About this task »
All that is needed is each line of the entries holding the word "kitchen", copied as it stands.

Records shown »
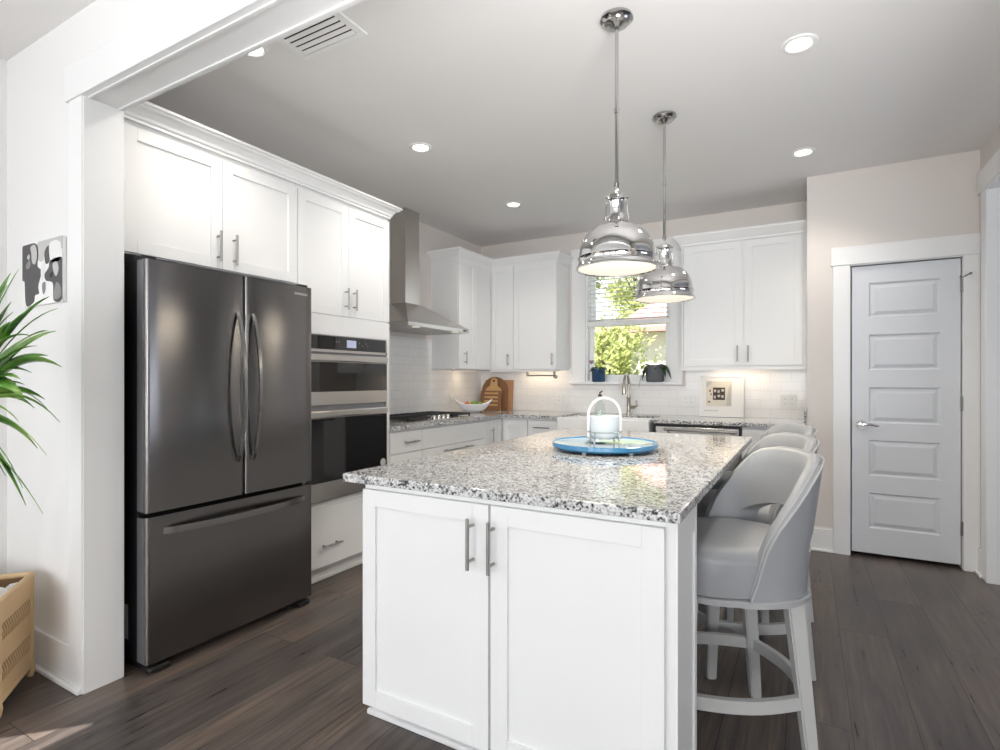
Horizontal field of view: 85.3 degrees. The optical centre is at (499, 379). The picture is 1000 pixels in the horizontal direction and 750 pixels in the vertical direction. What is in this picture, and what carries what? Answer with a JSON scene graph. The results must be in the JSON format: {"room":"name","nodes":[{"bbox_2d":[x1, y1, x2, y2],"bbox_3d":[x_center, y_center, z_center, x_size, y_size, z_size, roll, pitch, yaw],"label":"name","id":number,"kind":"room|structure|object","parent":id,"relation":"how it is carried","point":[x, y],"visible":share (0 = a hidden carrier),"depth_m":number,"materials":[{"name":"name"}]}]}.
{"room":"kitchen","nodes":[
{"label":"kitchen","id":0,"kind":"room"},
{"bbox_2d":[0,59,6,573],"bbox_3d":[-3.741,-0.119,0.089,0.100,2.733,5.670,0,0,30],"label":"wall","id":1,"kind":"structure","parent":0,"point":[3,64],"depth_m":2.52,"materials":[{"name":"white paint"}]},
{"bbox_2d":[7,0,176,641],"bbox_3d":[0.542,-0.119,0.989,6.630,2.733,0.116,0,0,30],"label":"wall","id":2,"kind":"structure","parent":0,"point":[37,111],"depth_m":2.35,"materials":[{"name":"white paint"}]},
{"bbox_2d":[22,235,65,307],"bbox_3d":[-1.959,-0.456,2.328,0.376,0.272,0.016,0,0,30],"label":"canvas","id":3,"kind":"object","parent":2,"relation":"attached to","point":[43,262],"visible":1,"depth_m":2.31,"materials":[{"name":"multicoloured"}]},
{"bbox_2d":[34,625,80,695],"bbox_3d":[-1.982,1.165,2.332,0.753,0.165,0.034,0,0,30],"label":"baseboard","id":4,"kind":"structure","parent":2,"relation":"attached to","point":[51,652],"depth_m":2.27,"materials":[{"name":"white paint"}]},
{"bbox_2d":[64,0,364,694],"bbox_3d":[-0.196,-0.010,1.404,3.525,2.515,0.161,0,0,30],"label":"door frame","id":5,"kind":"structure","parent":2,"relation":"attached to","point":[184,41],"depth_m":2.16,"materials":[{"name":"white paint"}]},
{"bbox_2d":[387,219,480,339],"bbox_3d":[-1.230,-0.119,4.440,0.145,2.733,4.143,0,0,30],"label":"wall","id":6,"kind":"structure","parent":0,"point":[430,238],"depth_m":5.22,"materials":[{"name":"white paint"}]},
{"bbox_2d":[124,118,296,284],"bbox_3d":[-1.650,-0.851,2.875,0.664,0.603,0.922,0,0,30],"label":"upper cabinet","id":7,"kind":"object","parent":6,"relation":"attached to","point":[186,203],"visible":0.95,"depth_m":2.65,"materials":[{"name":"white paint"}]},
{"bbox_2d":[388,207,468,334],"bbox_3d":[-0.709,-0.950,4.701,0.487,1.066,0.875,0,0,30],"label":"range hood","id":8,"kind":"object","parent":6,"relation":"attached to","point":[406,314],"visible":0.92,"depth_m":4.71,"materials":[{"name":"silver metal"}]},
{"bbox_2d":[389,336,480,414],"bbox_3d":[-0.765,-0.024,5.107,0.008,0.716,2.245,0,0,30],"label":"backsplash","id":9,"kind":"structure","parent":6,"relation":"attached to","point":[414,386],"depth_m":5.14,"materials":[{"name":"white tile"}]},
{"bbox_2d":[449,394,453,404],"bbox_3d":[-0.496,0.208,5.566,0.007,0.116,0.075,0,0,30],"label":"outlet","id":10,"kind":"object","parent":9,"relation":"attached to","point":[451,396],"visible":1,"depth_m":5.56,"materials":[{"name":"white plastic"}]},
{"bbox_2d":[431,258,490,370],"bbox_3d":[-0.285,-0.627,5.587,0.369,1.060,0.919,0,0,30],"label":"upper cabinet","id":11,"kind":"object","parent":6,"relation":"attached to","point":[460,288],"visible":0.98,"depth_m":5.24,"materials":[{"name":"white paint"}]},
{"bbox_2d":[452,369,475,370],"bbox_3d":[-0.362,-0.089,5.513,0.040,0.016,0.400,0,0,30],"label":"light","id":12,"kind":"object","parent":11,"relation":"attached to","point":[452,369],"visible":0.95,"depth_m":5.42,"materials":[{"name":"white plastic"}]},
{"bbox_2d":[427,246,573,268],"bbox_3d":[0.030,-1.189,5.382,1.495,0.090,0.550,0,0,-10],"label":"crown molding","id":13,"kind":"structure","parent":11,"relation":"attached to","point":[559,256],"depth_m":5.33,"materials":[{"name":"white paint"}]},
{"bbox_2d":[0,0,999,246],"bbox_3d":[0.172,-1.525,0.305,6.800,0.080,10.100,0,0,30],"label":"ceiling","id":14,"kind":"structure","parent":0,"point":[513,100],"depth_m":2.87,"materials":[{"name":"white paint"}]},
{"bbox_2d":[246,46,268,57],"bbox_3d":[-1.113,-1.480,2.428,0.148,0.009,0.148,0,0,30],"label":"recessed light","id":15,"kind":"object","parent":14,"relation":"in","point":[263,52],"visible":0.34,"depth_m":2.47,"materials":[{"name":"white plastic"}]},
{"bbox_2d":[277,12,366,59],"bbox_3d":[-0.785,-1.479,2.329,0.380,0.012,0.210,0,0,30],"label":"ceiling vent","id":16,"kind":"object","parent":14,"relation":"in","point":[332,32],"visible":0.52,"depth_m":2.34,"materials":[{"name":"white plastic"}]},
{"bbox_2d":[409,142,431,152],"bbox_3d":[-0.507,-1.480,3.470,0.148,0.009,0.148,0,0,30],"label":"recessed light","id":17,"kind":"object","parent":14,"relation":"in","point":[421,147],"visible":1,"depth_m":3.46,"materials":[{"name":"white plastic"}]},
{"bbox_2d":[505,201,521,206],"bbox_3d":[0.115,-1.480,4.600,0.148,0.009,0.148,0,0,30],"label":"recessed light","id":18,"kind":"object","parent":14,"relation":"in","point":[512,203],"visible":1,"depth_m":4.59,"materials":[{"name":"white plastic"}]},
{"bbox_2d":[576,7,658,276],"bbox_3d":[0.479,-0.963,2.228,0.333,1.042,0.333,0,0,30],"label":"pendant light","id":19,"kind":"object","parent":14,"relation":"hanging from","point":[618,247],"visible":1,"depth_m":2.16,"materials":[{"name":"silver metal"}]},
{"bbox_2d":[578,261,655,275],"bbox_3d":[0.479,-0.448,2.228,0.313,0.012,0.313,0,0,30],"label":"diffuser","id":20,"kind":"object","parent":19,"relation":"attached to","point":[587,268],"depth_m":2.18,"materials":[{"name":"beige glass"}]},
{"bbox_2d":[634,110,695,303],"bbox_3d":[0.927,-0.963,3.060,0.333,1.042,0.333,0,0,30],"label":"pendant light","id":21,"kind":"object","parent":14,"relation":"hanging from","point":[669,283],"visible":0.95,"depth_m":2.98,"materials":[{"name":"silver metal"}]},
{"bbox_2d":[636,295,693,302],"bbox_3d":[0.927,-0.448,3.060,0.313,0.012,0.313,0,0,30],"label":"diffuser","id":22,"kind":"object","parent":21,"relation":"attached to","point":[639,298],"depth_m":3.01,"materials":[{"name":"beige glass"}]},
{"bbox_2d":[780,33,818,53],"bbox_3d":[1.323,-1.480,2.399,0.148,0.009,0.148,0,0,30],"label":"recessed light","id":23,"kind":"object","parent":14,"relation":"in","point":[800,43],"visible":1,"depth_m":2.39,"materials":[{"name":"white plastic"}]},
{"bbox_2d":[790,147,815,156],"bbox_3d":[1.980,-1.480,3.544,0.148,0.009,0.148,0,0,30],"label":"recessed light","id":24,"kind":"object","parent":14,"relation":"in","point":[806,151],"visible":1,"depth_m":3.54,"materials":[{"name":"white plastic"}]},
{"bbox_2d":[0,550,999,749],"bbox_3d":[0.172,1.278,0.305,6.800,0.060,10.100,0,0,30],"label":"floor","id":25,"kind":"structure","parent":0,"point":[906,650],"depth_m":2.21,"materials":[{"name":"brown wood"}]},
{"bbox_2d":[0,571,35,717],"bbox_3d":[-2.131,1.029,2.045,0.510,0.438,0.345,0,0,-24],"label":"rattan basket","id":26,"kind":"object","parent":25,"relation":"on","point":[17,604],"visible":1,"depth_m":2.15,"materials":[{"name":"brown wicker"}]},
{"bbox_2d":[0,582,17,596],"bbox_3d":[-2.131,0.864,2.045,0.448,0.168,0.283,0,0,-24],"label":"throw blanket","id":27,"kind":"object","parent":26,"relation":"in","point":[2,590],"visible":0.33,"depth_m":2.16,"materials":[{"name":"white fabric"}]},
{"bbox_2d":[0,269,60,513],"bbox_3d":[-1.774,0.422,1.751,0.488,1.649,0.567,0,0,30],"label":"plant","id":28,"kind":"object","parent":25,"relation":"on","point":[8,388],"visible":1,"depth_m":1.79,"materials":[{"name":"green plant"}]},
{"bbox_2d":[124,255,310,673],"bbox_3d":[-1.564,0.360,2.820,0.831,1.775,0.878,0,0,30],"label":"refrigerator","id":29,"kind":"object","parent":25,"relation":"on","point":[217,364],"visible":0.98,"depth_m":2.50,"materials":[{"name":"grey metal"}]},
{"bbox_2d":[295,183,388,583],"bbox_3d":[-1.227,0.048,3.622,0.664,2.400,0.792,0,0,30],"label":"tall cabinet","id":30,"kind":"object","parent":25,"relation":"on","point":[343,248],"visible":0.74,"depth_m":3.43,"materials":[{"name":"white paint"}]},
{"bbox_2d":[124,101,402,219],"bbox_3d":[-1.429,-1.169,3.243,0.685,0.082,1.786,0,0,30],"label":"crown molding","id":31,"kind":"structure","parent":30,"relation":"on","point":[148,114],"depth_m":2.82,"materials":[{"name":"white paint"}]},
{"bbox_2d":[302,333,387,503],"bbox_3d":[-1.212,0.234,3.615,0.630,1.012,0.722,0,0,30],"label":"wall oven","id":32,"kind":"object","parent":30,"relation":"in","point":[349,409],"visible":0.52,"depth_m":3.43,"materials":[{"name":"grey glass"}]},
{"bbox_2d":[389,428,421,463],"bbox_3d":[-0.939,0.806,4.128,0.660,0.884,0.367,0,0,30],"label":"base cabinet","id":33,"kind":"object","parent":25,"relation":"on","point":[406,444],"visible":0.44,"depth_m":3.97,"materials":[{"name":"white paint"}]},
{"bbox_2d":[420,420,484,456],"bbox_3d":[-0.617,0.806,4.696,0.660,0.884,0.934,0,0,30],"label":"base cabinet","id":34,"kind":"object","parent":25,"relation":"on","point":[438,439],"visible":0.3,"depth_m":4.50,"materials":[{"name":"white paint"}]},
{"bbox_2d":[389,407,806,430],"bbox_3d":[0.616,0.298,4.321,3.183,0.132,2.234,0,0,30],"label":"countertop","id":35,"kind":"structure","parent":34,"relation":"on","point":[485,414],"depth_m":4.50,"materials":[{"name":"stone"}]},
{"bbox_2d":[389,411,473,423],"bbox_3d":[-0.670,0.314,4.602,0.500,0.039,0.910,0,0,30],"label":"gas cooktop","id":36,"kind":"object","parent":35,"relation":"in","point":[415,417],"visible":0.91,"depth_m":4.49,"materials":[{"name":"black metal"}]},
{"bbox_2d":[455,399,491,411],"bbox_3d":[-0.265,0.262,5.470,0.380,0.130,0.170,0,0,-2],"label":"fruit bowl","id":37,"kind":"object","parent":35,"relation":"on","point":[466,407],"visible":0.98,"depth_m":5.41,"materials":[{"name":"white ceramic"}]},
{"bbox_2d":[480,391,501,409],"bbox_3d":[-0.102,0.228,5.880,0.250,0.210,0.044,0,0,30],"label":"cutting board","id":38,"kind":"object","parent":35,"relation":"on","point":[486,396],"visible":0.88,"depth_m":5.86,"materials":[{"name":"brown wood"}]},
{"bbox_2d":[485,378,501,409],"bbox_3d":[-0.072,0.158,5.908,0.200,0.351,0.056,0,0,30],"label":"cutting board","id":39,"kind":"object","parent":35,"relation":"on","point":[493,386],"visible":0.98,"depth_m":5.91,"materials":[{"name":"brown wood"}]},
{"bbox_2d":[482,377,507,409],"bbox_3d":[-0.059,0.153,5.931,0.320,0.360,0.055,0,0,30],"label":"cutting board","id":40,"kind":"object","parent":35,"relation":"on","point":[502,384],"visible":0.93,"depth_m":5.87,"materials":[{"name":"brown wood"}]},
{"bbox_2d":[485,380,513,409],"bbox_3d":[-0.013,0.171,5.937,0.350,0.325,0.046,0,0,30],"label":"cutting board","id":41,"kind":"object","parent":35,"relation":"on","point":[510,383],"visible":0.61,"depth_m":5.86,"materials":[{"name":"brown wood"}]},
{"bbox_2d":[557,415,654,431],"bbox_3d":[0.990,0.468,4.903,0.823,0.250,0.480,0,0,30],"label":"farmhouse sink","id":42,"kind":"object","parent":35,"relation":"in","point":[574,421],"visible":0.2,"depth_m":4.77,"materials":[{"name":"white ceramic"}]},
{"bbox_2d":[622,373,637,414],"bbox_3d":[1.204,0.137,5.045,0.122,0.392,0.238,0,0,30],"label":"faucet","id":43,"kind":"object","parent":35,"relation":"on","point":[629,406],"visible":1,"depth_m":5.12,"materials":[{"name":"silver metal"}]},
{"bbox_2d":[699,375,743,417],"bbox_3d":[1.953,0.148,4.791,0.370,0.370,0.052,0,0,30],"label":"framed picture","id":44,"kind":"object","parent":35,"relation":"on","point":[719,395],"visible":1,"depth_m":4.79,"materials":[{"name":"white paint"}]},
{"bbox_2d":[706,381,731,405],"bbox_3d":[1.937,0.128,4.803,0.210,0.219,0.020,0,0,30],"label":"print","id":45,"kind":"object","parent":44,"relation":"attached to","point":[718,393],"depth_m":4.80,"materials":[{"name":"beige paper"}]},
{"bbox_2d":[483,418,501,443],"bbox_3d":[-0.304,0.806,5.249,0.660,0.884,0.333,0,0,30],"label":"base cabinet","id":46,"kind":"object","parent":25,"relation":"on","point":[493,427],"visible":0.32,"depth_m":5.09,"materials":[{"name":"white paint"}]},
{"bbox_2d":[502,417,528,440],"bbox_3d":[0.281,0.806,5.432,0.289,0.884,0.600,0,0,30],"label":"base cabinet","id":47,"kind":"object","parent":25,"relation":"on","point":[512,428],"visible":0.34,"depth_m":5.18,"materials":[{"name":"white paint"}]},
{"bbox_2d":[363,484,696,749],"bbox_3d":[0.429,0.806,2.502,1.142,0.884,2.023,0,0,30],"label":"base cabinet","id":48,"kind":"object","parent":25,"relation":"on","point":[488,624],"visible":0.88,"depth_m":1.60,"materials":[{"name":"white paint"}]},
{"bbox_2d":[343,428,751,523],"bbox_3d":[0.449,0.349,2.533,1.162,0.030,2.048,0,0,30],"label":"countertop","id":49,"kind":"structure","parent":48,"relation":"on","point":[664,484],"depth_m":1.92,"materials":[{"name":"stone"}]},
{"bbox_2d":[552,436,658,454],"bbox_3d":[0.496,0.315,2.578,0.495,0.038,0.495,0,0,30],"label":"tray","id":50,"kind":"object","parent":49,"relation":"on","point":[628,445],"visible":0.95,"depth_m":2.50,"materials":[{"name":"blue glass"}]},
{"bbox_2d":[587,397,622,444],"bbox_3d":[0.496,0.194,2.578,0.170,0.222,0.170,0,0,30],"label":"wire caddy","id":51,"kind":"object","parent":50,"relation":"on","point":[599,398],"visible":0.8,"depth_m":2.58,"materials":[{"name":"white metal"}]},
{"bbox_2d":[589,414,619,437],"bbox_3d":[0.496,0.222,2.576,0.142,0.100,0.142,0,0,30],"label":"crock","id":52,"kind":"object","parent":51,"relation":"in","point":[600,422],"visible":0.94,"depth_m":2.52,"materials":[{"name":"white ceramic"}]},
{"bbox_2d":[528,418,556,435],"bbox_3d":[0.530,0.806,5.268,0.302,0.884,0.640,0,0,30],"label":"base cabinet","id":53,"kind":"object","parent":25,"relation":"on","point":[535,426],"visible":0.09,"depth_m":5.03,"materials":[{"name":"white paint"}]},
{"bbox_2d":[654,423,741,470],"bbox_3d":[1.704,0.810,4.585,0.666,0.876,0.632,0,0,30],"label":"dishwasher","id":54,"kind":"object","parent":25,"relation":"on","point":[658,427],"visible":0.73,"depth_m":4.32,"materials":[{"name":"grey metal"}]},
{"bbox_2d":[742,427,768,457],"bbox_3d":[2.195,0.806,4.326,0.435,0.884,0.640,0,0,30],"label":"base cabinet","id":55,"kind":"object","parent":25,"relation":"on","point":[755,433],"visible":0.05,"depth_m":4.16,"materials":[{"name":"white paint"}]},
{"bbox_2d":[697,432,819,680],"bbox_3d":[1.118,0.749,2.469,0.558,0.997,0.544,0,0,-2],"label":"bar stool","id":56,"kind":"object","parent":25,"relation":"on","point":[767,514],"visible":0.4,"depth_m":2.27,"materials":[{"name":"grey leather"}]},
{"bbox_2d":[697,446,824,749],"bbox_3d":[0.821,0.749,1.936,0.558,0.997,0.544,0,0,-2],"label":"bar stool","id":57,"kind":"object","parent":25,"relation":"on","point":[747,564],"visible":0.85,"depth_m":1.73,"materials":[{"name":"grey leather"}]},
{"bbox_2d":[710,423,816,621],"bbox_3d":[1.422,0.749,3.010,0.558,0.997,0.544,0,0,-2],"label":"bar stool","id":58,"kind":"object","parent":25,"relation":"on","point":[808,430],"visible":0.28,"depth_m":2.94,"materials":[{"name":"grey leather"}]},
{"bbox_2d":[481,201,806,418],"bbox_3d":[1.248,-0.119,5.338,3.285,2.733,0.140,0,0,30],"label":"wall","id":59,"kind":"structure","parent":0,"point":[798,210],"depth_m":5.06,"materials":[{"name":"white paint"}]},
{"bbox_2d":[490,262,568,371],"bbox_3d":[0.291,-0.617,5.583,0.754,1.080,0.373,0,0,30],"label":"upper cabinet","id":60,"kind":"object","parent":59,"relation":"attached to","point":[530,303],"visible":1,"depth_m":5.45,"materials":[{"name":"white paint"}]},
{"bbox_2d":[526,371,557,378],"bbox_3d":[0.423,-0.050,5.471,0.340,0.092,0.040,0,0,30],"label":"paper towel holder","id":61,"kind":"object","parent":60,"relation":"attached to","point":[527,373],"visible":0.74,"depth_m":5.44,"materials":[{"name":"silver metal"}]},
{"bbox_2d":[569,237,683,384],"bbox_3d":[1.235,-0.633,5.314,1.115,1.368,0.195,0,0,30],"label":"window","id":62,"kind":"structure","parent":59,"relation":"in","point":[583,336],"depth_m":5.46,"materials":[{"name":"white paint"}]},
{"bbox_2d":[589,360,607,381],"bbox_3d":[0.974,-0.082,5.377,0.175,0.216,0.155,0,0,4],"label":"potted orchid","id":63,"kind":"object","parent":62,"relation":"on","point":[598,374],"visible":1,"depth_m":5.33,"materials":[{"name":"blue ceramic"}]},
{"bbox_2d":[588,257,668,326],"bbox_3d":[1.244,-0.843,5.290,0.797,0.629,0.054,0,0,30],"label":"window blind","id":64,"kind":"object","parent":62,"relation":"attached to","point":[661,319],"visible":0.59,"depth_m":5.30,"materials":[{"name":"white paint"}]},
{"bbox_2d":[639,364,670,383],"bbox_3d":[1.448,-0.029,5.098,0.269,0.228,0.196,0,0,2],"label":"potted plant","id":65,"kind":"object","parent":62,"relation":"on","point":[654,373],"visible":1,"depth_m":5.04,"materials":[{"name":"green plant"}]},
{"bbox_2d":[481,368,806,418],"bbox_3d":[1.172,0.111,5.296,3.177,0.446,0.008,0,0,30],"label":"backsplash","id":66,"kind":"structure","parent":59,"relation":"attached to","point":[763,389],"depth_m":5.12,"materials":[{"name":"white tile"}]},
{"bbox_2d":[556,393,566,403],"bbox_3d":[0.631,0.198,5.593,0.118,0.116,0.007,0,0,30],"label":"outlet","id":67,"kind":"object","parent":66,"relation":"attached to","point":[561,398],"visible":1,"depth_m":5.59,"materials":[{"name":"white plastic"}]},
{"bbox_2d":[682,394,694,406],"bbox_3d":[1.728,0.193,4.972,0.118,0.116,0.007,0,0,30],"label":"outlet","id":68,"kind":"object","parent":66,"relation":"attached to","point":[688,400],"visible":1,"depth_m":4.97,"materials":[{"name":"white plastic"}]},
{"bbox_2d":[781,395,796,408],"bbox_3d":[2.433,0.188,4.573,0.118,0.116,0.007,0,0,30],"label":"outlet","id":69,"kind":"object","parent":66,"relation":"attached to","point":[787,401],"visible":1,"depth_m":4.57,"materials":[{"name":"white plastic"}]},
{"bbox_2d":[673,219,806,247],"bbox_3d":[2.022,-1.189,4.596,1.003,0.090,0.384,0,0,30],"label":"crown molding","id":70,"kind":"structure","parent":59,"relation":"attached to","point":[798,226],"depth_m":4.42,"materials":[{"name":"white paint"}]},
{"bbox_2d":[682,233,806,369],"bbox_3d":[2.052,-0.617,4.587,0.943,1.080,0.373,0,0,30],"label":"upper cabinet","id":71,"kind":"object","parent":59,"relation":"attached to","point":[748,311],"visible":1,"depth_m":4.44,"materials":[{"name":"white paint"}]},
{"bbox_2d":[807,150,979,529],"bbox_3d":[2.917,-0.119,4.027,1.110,2.733,0.718,0,0,30],"label":"wall","id":72,"kind":"structure","parent":0,"point":[932,197],"depth_m":3.84,"materials":[{"name":"white paint"}]},
{"bbox_2d":[810,528,832,552],"bbox_3d":[2.320,1.165,3.935,0.163,0.165,0.030,0,0,30],"label":"baseboard","id":73,"kind":"structure","parent":72,"relation":"attached to","point":[821,539],"depth_m":3.92,"materials":[{"name":"white paint"}]},
{"bbox_2d":[851,258,972,564],"bbox_3d":[2.777,0.212,3.685,0.650,2.016,0.109,0,0,30],"label":"door","id":74,"kind":"structure","parent":72,"relation":"in","point":[907,402],"depth_m":3.71,"materials":[{"name":"white paint"}]},
{"bbox_2d":[980,124,999,253],"bbox_3d":[2.328,-0.119,1.997,0.135,2.733,3.395,0,0,30],"label":"wall","id":75,"kind":"structure","parent":0,"point":[992,144],"depth_m":3.33,"materials":[{"name":"white paint"}]},
{"bbox_2d":[831,148,999,584],"bbox_3d":[2.102,-0.032,2.414,0.980,2.560,3.112,0,0,30],"label":"door frame","id":76,"kind":"structure","parent":75,"relation":"attached to","point":[967,247],"depth_m":3.51,"materials":[{"name":"white paint"}]},
{"bbox_2d":[974,547,981,577],"bbox_3d":[3.051,1.165,3.447,0.035,0.165,0.126,0,0,30],"label":"baseboard","id":77,"kind":"structure","parent":75,"relation":"attached to","point":[978,572],"depth_m":3.46,"materials":[{"name":"white paint"}]},
{"label":"outside","id":78,"kind":"structure","parent":0,"visible":0},
{"bbox_3d":[9.316,1.698,26.614,50.000,0.100,44.500,0,0,30],"label":"lawn","id":79,"kind":"structure","parent":78,"visible":0},
{"bbox_2d":[596,277,608,321],"bbox_3d":[1.502,-0.953,12.807,2.093,5.207,2.421,0,0,-36],"label":"tree","id":80,"kind":"object","parent":79,"relation":"on","point":[597,278],"visible":0.02,"depth_m":12.87,"materials":[{"name":"green plant"}]},
{"bbox_2d":[595,275,648,367],"bbox_3d":[6.335,-3.319,24.166,6.460,9.937,5.912,0,0,-30],"label":"tree","id":81,"kind":"object","parent":79,"relation":"on","point":[633,278],"visible":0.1,"depth_m":24.23,"materials":[{"name":"green plant"}]},
{"bbox_2d":[595,306,657,374],"bbox_3d":[1.853,0.098,10.515,2.130,3.110,2.331,0,0,-12],"label":"tree","id":82,"kind":"object","parent":79,"relation":"on","point":[620,351],"visible":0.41,"depth_m":10.18,"materials":[{"name":"green plant"}]},
{"bbox_2d":[606,303,665,374],"bbox_3d":[6.824,-0.652,14.982,6.680,4.600,4.400,0,0,30],"label":"house","id":83,"kind":"structure","parent":79,"relation":"on","point":[657,329],"depth_m":14.48,"materials":[{"name":"beige"}]},
{"bbox_2d":[645,341,664,363],"bbox_3d":[3.762,0.200,10.271,1.880,2.906,1.621,0,0,30],"label":"tree","id":84,"kind":"object","parent":79,"relation":"on","point":[663,342],"visible":0.02,"depth_m":10.45,"materials":[{"name":"green plant"}]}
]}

Answer section »
{"room":"kitchen","nodes":[
{"label":"kitchen","id":0,"kind":"room"},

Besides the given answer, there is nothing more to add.